Instructions for the task:
Apart from the pictures, output all of the records exactly.

Extracted data:

• • • • • • •

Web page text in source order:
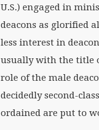
U.S.) engaged in
deacons as glorified
less interest in
usually with the title
role of the male
decidedly second-
ordained are put to
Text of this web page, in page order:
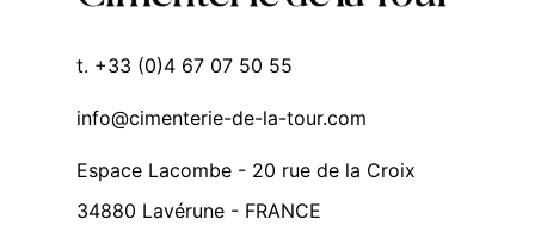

• • • • • • •

Written reply:
Web page text in source order:
U.S.) engaged in
deacons as glorified
less interest in
usually with the title
role of the male
decidedly second-
ordained are put to
Text of this web page, in page order:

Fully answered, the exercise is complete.